Extracted information —
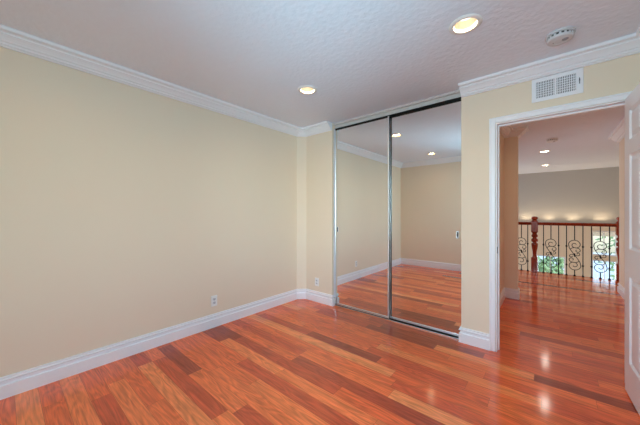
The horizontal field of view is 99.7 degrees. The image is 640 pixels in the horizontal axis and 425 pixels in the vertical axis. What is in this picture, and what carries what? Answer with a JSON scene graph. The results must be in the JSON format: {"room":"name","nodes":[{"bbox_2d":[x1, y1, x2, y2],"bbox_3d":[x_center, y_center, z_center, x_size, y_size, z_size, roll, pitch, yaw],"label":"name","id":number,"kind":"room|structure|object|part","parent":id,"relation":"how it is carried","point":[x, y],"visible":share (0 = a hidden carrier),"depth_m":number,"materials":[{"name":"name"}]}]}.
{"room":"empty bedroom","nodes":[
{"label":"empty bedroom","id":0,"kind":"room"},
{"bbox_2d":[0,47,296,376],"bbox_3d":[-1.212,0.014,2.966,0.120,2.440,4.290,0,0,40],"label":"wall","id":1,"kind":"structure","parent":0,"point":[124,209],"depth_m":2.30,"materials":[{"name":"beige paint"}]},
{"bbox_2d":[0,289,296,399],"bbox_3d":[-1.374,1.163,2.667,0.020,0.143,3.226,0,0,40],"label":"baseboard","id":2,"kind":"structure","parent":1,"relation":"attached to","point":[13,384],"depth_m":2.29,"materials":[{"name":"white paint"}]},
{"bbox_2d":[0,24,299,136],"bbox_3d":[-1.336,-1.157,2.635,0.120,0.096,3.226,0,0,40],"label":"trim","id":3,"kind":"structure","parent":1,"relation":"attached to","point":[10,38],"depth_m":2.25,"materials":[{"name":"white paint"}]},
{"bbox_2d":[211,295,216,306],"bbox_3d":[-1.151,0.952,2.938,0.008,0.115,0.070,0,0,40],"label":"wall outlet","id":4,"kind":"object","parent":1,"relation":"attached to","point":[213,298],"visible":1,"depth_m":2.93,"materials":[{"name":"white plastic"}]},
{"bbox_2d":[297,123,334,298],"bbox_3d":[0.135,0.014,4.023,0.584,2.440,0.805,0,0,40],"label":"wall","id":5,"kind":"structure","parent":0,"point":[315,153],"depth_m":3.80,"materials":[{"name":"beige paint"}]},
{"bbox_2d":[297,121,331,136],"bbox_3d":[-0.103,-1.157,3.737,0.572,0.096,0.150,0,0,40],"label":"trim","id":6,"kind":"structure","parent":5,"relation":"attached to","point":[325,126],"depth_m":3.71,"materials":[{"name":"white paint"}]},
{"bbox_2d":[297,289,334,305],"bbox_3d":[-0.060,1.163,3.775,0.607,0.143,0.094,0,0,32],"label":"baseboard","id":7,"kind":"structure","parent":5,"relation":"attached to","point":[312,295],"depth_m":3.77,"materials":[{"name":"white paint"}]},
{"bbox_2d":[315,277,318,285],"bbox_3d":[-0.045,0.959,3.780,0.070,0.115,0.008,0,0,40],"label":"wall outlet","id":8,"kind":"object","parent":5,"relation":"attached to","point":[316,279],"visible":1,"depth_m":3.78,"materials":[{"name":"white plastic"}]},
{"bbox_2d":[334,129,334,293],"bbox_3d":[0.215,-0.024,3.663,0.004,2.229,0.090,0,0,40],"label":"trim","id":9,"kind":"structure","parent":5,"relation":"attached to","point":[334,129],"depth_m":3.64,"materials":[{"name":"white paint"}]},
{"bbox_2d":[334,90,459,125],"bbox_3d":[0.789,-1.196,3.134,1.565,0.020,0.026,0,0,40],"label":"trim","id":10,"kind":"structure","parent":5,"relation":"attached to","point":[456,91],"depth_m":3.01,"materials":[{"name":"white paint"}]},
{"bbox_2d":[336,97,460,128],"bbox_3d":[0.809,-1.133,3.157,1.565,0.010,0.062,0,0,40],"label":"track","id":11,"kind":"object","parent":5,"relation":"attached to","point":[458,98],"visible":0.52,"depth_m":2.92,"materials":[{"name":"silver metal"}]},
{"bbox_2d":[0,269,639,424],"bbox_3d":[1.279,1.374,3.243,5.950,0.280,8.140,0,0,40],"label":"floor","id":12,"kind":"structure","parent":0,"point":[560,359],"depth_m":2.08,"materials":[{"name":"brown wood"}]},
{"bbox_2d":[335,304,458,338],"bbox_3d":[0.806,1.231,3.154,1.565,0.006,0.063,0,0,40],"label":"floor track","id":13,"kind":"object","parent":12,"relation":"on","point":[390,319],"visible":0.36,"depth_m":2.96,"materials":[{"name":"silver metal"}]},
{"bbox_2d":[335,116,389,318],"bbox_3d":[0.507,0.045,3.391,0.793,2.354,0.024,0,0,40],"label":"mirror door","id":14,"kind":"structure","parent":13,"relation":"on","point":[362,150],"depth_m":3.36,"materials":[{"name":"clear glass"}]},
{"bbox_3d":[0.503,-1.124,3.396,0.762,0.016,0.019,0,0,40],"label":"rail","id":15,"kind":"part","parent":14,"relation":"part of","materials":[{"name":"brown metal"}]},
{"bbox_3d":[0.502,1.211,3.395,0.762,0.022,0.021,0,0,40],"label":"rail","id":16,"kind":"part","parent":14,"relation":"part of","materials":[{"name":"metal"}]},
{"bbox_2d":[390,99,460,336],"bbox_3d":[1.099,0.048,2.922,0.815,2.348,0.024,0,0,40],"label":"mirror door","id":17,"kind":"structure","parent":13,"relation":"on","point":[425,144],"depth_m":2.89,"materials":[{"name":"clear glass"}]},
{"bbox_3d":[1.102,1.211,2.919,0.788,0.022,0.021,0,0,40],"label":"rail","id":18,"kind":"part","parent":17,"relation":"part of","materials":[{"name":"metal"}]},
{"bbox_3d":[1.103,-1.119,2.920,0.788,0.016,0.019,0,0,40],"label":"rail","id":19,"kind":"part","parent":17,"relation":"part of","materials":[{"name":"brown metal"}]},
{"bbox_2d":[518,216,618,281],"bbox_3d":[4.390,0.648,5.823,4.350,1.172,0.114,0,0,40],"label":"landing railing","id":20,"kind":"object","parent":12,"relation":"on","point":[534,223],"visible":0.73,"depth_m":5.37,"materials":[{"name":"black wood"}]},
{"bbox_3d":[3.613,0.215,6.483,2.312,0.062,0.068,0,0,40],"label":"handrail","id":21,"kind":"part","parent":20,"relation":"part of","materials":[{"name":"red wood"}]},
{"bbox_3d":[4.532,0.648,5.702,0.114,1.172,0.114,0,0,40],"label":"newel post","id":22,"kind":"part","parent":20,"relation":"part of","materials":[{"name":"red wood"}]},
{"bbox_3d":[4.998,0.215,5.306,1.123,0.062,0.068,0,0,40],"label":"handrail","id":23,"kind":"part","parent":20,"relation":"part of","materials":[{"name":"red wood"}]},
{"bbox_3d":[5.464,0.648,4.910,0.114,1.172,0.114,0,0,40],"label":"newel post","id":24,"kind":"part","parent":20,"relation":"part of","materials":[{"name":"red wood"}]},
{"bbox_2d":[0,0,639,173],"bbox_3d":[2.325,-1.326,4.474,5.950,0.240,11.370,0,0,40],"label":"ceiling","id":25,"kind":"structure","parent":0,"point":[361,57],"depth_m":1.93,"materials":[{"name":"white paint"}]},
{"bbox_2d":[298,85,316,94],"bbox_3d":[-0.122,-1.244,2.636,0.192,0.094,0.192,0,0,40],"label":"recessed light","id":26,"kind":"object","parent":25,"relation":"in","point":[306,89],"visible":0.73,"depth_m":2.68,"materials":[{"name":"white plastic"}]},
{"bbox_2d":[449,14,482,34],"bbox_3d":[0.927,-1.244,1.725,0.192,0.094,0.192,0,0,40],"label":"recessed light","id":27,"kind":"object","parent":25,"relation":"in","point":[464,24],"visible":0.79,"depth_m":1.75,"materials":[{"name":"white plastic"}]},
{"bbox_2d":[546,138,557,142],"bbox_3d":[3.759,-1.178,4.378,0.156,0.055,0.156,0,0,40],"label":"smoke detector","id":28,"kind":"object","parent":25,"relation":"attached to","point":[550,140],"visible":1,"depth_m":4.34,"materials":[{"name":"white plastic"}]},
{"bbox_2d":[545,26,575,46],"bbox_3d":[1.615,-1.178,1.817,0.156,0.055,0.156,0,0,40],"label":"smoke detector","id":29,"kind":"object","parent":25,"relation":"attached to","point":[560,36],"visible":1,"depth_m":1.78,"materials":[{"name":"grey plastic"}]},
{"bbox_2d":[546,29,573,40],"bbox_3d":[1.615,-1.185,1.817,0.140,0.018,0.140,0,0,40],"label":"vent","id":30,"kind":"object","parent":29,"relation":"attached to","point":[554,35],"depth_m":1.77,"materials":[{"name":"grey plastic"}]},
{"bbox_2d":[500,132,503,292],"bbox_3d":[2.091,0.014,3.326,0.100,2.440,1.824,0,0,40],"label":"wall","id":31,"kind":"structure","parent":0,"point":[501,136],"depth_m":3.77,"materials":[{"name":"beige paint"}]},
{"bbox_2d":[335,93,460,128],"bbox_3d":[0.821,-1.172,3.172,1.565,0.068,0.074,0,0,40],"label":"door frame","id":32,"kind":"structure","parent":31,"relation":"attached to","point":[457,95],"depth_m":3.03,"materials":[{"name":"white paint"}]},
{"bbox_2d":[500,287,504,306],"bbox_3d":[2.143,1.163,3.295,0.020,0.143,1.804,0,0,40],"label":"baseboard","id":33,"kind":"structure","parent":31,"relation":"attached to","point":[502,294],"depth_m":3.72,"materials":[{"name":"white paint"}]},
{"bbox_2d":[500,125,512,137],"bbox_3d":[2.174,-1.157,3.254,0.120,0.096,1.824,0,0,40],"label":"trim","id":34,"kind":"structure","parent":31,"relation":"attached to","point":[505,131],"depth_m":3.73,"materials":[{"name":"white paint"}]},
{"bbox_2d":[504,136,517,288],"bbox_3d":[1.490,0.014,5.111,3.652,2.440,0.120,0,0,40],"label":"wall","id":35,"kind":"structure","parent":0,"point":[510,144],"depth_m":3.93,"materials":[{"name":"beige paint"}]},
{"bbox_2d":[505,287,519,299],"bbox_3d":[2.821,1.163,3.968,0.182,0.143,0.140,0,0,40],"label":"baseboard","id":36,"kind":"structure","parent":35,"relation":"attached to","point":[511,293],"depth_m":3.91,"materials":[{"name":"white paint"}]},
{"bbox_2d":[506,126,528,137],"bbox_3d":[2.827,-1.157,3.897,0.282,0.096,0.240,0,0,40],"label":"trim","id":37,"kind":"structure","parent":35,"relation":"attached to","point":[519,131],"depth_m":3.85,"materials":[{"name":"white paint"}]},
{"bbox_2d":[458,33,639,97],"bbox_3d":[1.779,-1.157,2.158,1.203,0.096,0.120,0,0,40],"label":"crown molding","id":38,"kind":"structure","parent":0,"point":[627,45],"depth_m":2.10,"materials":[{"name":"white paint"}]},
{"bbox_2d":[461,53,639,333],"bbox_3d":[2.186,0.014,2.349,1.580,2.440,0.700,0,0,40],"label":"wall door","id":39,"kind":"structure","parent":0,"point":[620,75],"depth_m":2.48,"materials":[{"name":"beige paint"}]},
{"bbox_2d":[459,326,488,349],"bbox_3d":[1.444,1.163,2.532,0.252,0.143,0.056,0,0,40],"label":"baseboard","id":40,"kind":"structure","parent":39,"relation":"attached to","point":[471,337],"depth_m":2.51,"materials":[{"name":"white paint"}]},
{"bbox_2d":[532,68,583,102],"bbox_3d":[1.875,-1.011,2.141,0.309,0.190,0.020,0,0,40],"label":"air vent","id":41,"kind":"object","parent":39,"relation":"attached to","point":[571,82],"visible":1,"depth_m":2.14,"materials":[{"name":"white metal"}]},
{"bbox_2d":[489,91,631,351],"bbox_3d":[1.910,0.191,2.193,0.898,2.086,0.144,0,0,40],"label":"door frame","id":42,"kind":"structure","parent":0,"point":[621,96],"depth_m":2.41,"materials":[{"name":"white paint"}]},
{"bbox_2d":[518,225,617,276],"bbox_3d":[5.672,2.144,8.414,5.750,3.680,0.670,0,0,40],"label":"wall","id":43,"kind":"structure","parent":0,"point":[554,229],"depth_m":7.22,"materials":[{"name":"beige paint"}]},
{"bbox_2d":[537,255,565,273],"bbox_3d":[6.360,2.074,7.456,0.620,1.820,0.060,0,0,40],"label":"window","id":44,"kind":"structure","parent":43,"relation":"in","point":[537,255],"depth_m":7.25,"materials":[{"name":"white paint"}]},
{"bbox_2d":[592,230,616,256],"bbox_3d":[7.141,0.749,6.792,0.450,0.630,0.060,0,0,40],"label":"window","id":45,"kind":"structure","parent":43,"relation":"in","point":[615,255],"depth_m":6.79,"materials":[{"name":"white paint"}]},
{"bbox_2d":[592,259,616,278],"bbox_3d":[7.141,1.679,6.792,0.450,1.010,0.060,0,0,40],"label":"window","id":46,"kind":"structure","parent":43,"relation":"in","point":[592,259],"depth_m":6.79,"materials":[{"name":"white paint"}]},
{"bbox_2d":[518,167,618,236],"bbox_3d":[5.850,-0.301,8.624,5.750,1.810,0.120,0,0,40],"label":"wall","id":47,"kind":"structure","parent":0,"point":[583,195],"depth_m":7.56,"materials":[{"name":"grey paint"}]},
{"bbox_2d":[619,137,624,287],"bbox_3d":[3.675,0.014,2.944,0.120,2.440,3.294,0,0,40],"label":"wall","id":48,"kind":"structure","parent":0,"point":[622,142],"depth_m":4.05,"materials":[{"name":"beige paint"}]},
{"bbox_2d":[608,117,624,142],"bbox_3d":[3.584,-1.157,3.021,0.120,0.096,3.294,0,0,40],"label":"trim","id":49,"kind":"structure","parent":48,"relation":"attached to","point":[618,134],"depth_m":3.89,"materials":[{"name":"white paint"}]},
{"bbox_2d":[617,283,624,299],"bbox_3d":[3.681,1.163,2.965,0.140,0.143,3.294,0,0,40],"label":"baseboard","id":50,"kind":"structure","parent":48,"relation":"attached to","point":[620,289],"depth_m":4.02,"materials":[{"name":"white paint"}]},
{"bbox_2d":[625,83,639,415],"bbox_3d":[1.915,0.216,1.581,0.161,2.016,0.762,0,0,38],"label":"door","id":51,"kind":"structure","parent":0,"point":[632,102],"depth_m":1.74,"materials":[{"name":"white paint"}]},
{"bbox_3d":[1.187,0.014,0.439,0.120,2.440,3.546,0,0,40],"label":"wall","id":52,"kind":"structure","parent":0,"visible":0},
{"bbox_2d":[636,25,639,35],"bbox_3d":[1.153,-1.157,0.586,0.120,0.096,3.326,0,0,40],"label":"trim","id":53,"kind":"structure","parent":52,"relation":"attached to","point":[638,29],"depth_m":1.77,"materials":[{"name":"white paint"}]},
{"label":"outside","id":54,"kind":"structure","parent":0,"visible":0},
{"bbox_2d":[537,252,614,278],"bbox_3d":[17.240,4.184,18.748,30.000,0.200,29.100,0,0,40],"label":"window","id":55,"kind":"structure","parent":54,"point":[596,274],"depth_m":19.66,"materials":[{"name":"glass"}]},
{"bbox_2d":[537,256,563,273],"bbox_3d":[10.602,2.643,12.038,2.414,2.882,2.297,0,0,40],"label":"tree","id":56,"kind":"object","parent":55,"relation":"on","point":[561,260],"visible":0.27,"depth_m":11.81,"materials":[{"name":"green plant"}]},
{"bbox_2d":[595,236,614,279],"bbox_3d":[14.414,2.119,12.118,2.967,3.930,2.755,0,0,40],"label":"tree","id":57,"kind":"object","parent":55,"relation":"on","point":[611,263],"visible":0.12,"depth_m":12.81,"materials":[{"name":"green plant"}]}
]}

...

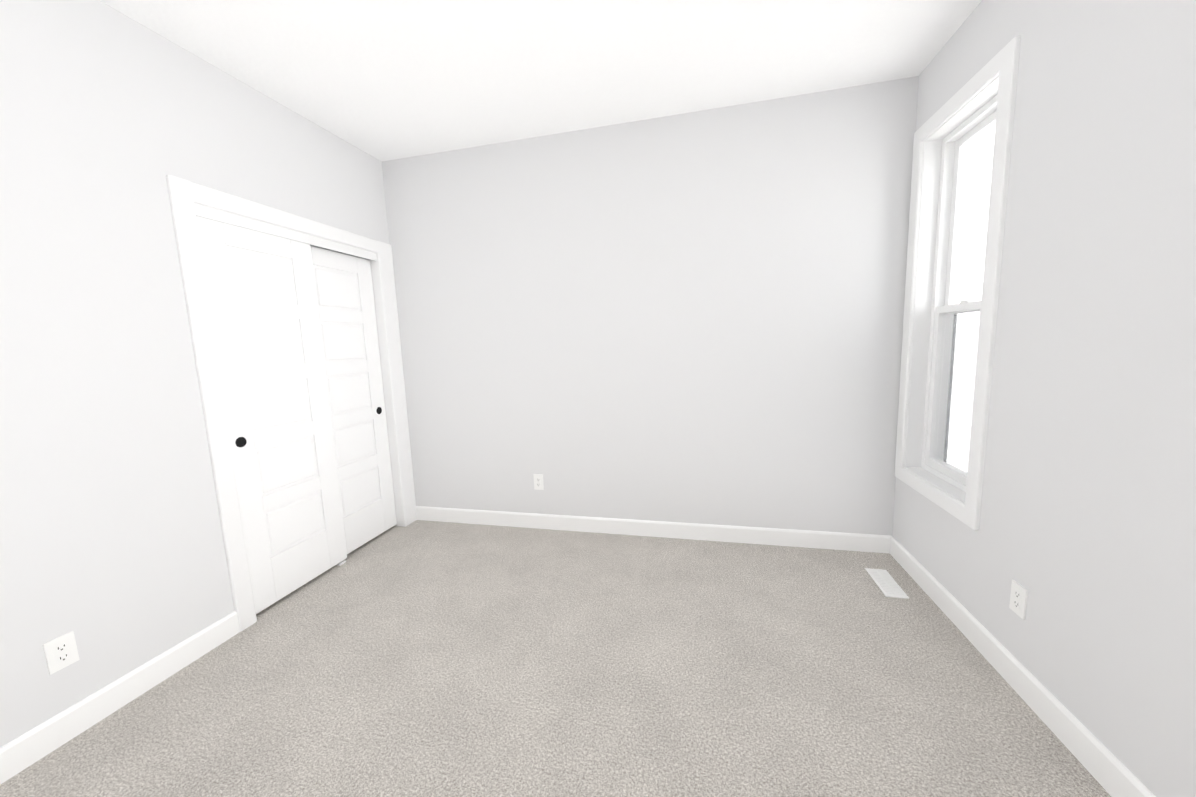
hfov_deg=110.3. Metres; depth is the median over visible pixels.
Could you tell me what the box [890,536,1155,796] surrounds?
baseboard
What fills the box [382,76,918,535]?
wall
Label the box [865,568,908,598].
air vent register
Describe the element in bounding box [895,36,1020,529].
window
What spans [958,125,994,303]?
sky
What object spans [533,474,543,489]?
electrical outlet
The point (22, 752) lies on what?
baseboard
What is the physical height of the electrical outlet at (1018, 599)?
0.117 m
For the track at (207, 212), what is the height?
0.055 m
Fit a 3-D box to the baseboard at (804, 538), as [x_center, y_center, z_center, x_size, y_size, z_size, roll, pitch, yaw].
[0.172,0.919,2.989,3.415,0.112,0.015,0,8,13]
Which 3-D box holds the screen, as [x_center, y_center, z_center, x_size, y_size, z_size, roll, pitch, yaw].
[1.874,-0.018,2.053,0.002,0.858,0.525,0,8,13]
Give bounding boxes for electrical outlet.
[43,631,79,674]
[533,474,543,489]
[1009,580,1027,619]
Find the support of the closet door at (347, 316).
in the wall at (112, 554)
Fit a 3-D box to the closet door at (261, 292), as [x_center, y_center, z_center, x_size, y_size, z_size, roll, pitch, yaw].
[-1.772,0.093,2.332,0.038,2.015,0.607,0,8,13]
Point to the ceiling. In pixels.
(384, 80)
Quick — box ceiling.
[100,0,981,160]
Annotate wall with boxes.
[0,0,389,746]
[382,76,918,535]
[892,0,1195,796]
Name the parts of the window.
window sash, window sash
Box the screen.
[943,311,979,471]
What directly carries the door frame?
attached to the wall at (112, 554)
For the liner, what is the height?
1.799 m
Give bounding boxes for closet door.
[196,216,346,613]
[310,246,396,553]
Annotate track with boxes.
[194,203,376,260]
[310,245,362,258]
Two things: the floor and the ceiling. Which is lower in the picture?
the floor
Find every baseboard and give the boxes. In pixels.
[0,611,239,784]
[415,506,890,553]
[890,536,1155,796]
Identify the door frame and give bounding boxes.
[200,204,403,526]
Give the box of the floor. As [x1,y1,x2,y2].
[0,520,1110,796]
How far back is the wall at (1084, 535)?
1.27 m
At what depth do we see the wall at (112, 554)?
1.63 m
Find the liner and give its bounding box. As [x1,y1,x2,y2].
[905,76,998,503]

==

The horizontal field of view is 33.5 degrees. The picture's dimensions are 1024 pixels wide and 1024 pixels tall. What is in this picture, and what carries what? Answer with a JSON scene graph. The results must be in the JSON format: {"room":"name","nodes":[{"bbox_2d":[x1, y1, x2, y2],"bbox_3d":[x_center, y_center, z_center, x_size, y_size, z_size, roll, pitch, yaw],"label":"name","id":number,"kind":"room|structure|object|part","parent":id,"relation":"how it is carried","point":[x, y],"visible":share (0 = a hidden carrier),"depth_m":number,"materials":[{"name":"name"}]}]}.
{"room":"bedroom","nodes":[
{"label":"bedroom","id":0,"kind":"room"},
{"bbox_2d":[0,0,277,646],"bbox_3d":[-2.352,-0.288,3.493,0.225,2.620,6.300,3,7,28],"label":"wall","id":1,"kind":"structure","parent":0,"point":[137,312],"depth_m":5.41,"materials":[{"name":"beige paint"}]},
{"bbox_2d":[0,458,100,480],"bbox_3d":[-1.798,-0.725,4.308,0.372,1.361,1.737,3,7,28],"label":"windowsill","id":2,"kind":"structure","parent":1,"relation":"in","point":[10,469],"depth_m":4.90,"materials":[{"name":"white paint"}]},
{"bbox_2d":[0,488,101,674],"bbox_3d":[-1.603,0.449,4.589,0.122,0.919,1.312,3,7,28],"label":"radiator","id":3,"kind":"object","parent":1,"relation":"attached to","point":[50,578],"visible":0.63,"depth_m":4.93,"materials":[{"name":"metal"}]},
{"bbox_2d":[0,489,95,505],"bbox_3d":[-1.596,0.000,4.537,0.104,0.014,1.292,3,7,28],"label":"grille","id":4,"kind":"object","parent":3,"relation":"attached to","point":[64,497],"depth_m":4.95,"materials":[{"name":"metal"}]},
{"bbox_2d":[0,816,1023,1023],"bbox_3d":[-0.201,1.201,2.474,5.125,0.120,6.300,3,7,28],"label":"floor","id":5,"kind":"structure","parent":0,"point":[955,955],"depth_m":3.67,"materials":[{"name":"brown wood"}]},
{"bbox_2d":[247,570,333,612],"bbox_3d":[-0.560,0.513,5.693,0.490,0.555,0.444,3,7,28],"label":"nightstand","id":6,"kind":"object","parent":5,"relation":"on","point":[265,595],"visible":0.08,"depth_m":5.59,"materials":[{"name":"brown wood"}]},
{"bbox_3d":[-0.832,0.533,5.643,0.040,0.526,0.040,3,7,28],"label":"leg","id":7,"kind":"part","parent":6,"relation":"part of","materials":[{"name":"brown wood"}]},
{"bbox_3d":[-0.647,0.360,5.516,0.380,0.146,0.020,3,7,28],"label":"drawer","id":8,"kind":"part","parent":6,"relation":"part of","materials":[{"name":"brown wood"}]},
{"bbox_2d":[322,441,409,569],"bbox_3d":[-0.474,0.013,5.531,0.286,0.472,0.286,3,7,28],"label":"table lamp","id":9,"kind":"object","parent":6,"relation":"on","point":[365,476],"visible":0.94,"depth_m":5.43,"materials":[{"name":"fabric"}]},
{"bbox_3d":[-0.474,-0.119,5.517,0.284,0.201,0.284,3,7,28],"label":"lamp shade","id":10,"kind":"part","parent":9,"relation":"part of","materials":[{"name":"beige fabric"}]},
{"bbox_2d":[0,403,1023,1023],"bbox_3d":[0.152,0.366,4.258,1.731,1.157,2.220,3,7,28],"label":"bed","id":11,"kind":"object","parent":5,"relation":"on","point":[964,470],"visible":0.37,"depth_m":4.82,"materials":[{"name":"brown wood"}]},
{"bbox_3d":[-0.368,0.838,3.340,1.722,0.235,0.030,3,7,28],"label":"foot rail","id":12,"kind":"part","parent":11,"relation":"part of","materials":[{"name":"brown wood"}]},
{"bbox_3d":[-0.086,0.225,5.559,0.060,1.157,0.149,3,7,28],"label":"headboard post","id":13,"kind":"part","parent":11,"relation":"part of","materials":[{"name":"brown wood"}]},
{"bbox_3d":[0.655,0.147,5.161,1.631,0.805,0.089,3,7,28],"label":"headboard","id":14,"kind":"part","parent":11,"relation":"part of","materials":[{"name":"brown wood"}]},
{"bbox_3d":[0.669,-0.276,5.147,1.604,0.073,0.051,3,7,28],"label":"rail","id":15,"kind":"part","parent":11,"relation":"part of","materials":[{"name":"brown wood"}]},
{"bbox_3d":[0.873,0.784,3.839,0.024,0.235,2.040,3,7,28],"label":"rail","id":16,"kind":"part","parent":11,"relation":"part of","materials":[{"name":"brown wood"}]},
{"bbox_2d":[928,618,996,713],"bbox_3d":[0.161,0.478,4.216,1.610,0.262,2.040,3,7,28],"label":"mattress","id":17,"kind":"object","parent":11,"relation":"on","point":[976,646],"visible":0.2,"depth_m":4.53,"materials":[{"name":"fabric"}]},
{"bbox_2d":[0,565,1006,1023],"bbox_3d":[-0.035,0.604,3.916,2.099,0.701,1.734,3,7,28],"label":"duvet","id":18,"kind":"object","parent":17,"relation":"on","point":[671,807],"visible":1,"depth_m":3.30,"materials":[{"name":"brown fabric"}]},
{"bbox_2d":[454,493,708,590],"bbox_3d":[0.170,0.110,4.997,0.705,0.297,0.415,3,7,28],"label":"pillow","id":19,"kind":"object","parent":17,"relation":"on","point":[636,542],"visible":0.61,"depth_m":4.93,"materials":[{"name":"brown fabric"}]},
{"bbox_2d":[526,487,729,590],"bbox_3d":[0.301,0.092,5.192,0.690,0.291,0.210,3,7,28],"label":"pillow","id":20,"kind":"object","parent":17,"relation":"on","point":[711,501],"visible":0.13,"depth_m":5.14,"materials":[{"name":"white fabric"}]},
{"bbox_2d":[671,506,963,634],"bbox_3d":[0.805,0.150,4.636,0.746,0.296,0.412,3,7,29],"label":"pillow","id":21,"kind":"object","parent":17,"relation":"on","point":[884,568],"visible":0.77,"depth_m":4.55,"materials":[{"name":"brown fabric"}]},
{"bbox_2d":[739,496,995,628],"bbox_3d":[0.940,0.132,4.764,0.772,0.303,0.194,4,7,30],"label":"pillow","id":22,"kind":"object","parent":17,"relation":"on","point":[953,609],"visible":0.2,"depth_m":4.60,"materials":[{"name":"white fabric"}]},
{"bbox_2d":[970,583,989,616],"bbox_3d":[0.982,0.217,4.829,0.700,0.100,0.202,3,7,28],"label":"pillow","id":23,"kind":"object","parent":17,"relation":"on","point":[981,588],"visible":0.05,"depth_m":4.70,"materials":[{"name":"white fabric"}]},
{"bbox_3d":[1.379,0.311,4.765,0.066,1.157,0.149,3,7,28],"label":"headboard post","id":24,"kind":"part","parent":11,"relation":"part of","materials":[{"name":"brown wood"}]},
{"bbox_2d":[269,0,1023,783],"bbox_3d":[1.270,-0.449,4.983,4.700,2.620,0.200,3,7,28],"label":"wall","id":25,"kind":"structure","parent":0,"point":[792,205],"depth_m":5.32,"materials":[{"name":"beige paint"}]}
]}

Description of the task — Starting at the line above that contains "For the liner, what is the height?", write out each line exactly until the line that contains "[200,204,403,526]" has been written, and stop there.

Output of the exercise —
For the liner, what is the height?
1.799 m
Give bounding boxes for closet door.
[196,216,346,613]
[310,246,396,553]
Annotate track with boxes.
[194,203,376,260]
[310,245,362,258]
Two things: the floor and the ceiling. Which is lower in the picture?
the floor
Find every baseboard and give the boxes. In pixels.
[0,611,239,784]
[415,506,890,553]
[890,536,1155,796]
Identify the door frame and give bounding boxes.
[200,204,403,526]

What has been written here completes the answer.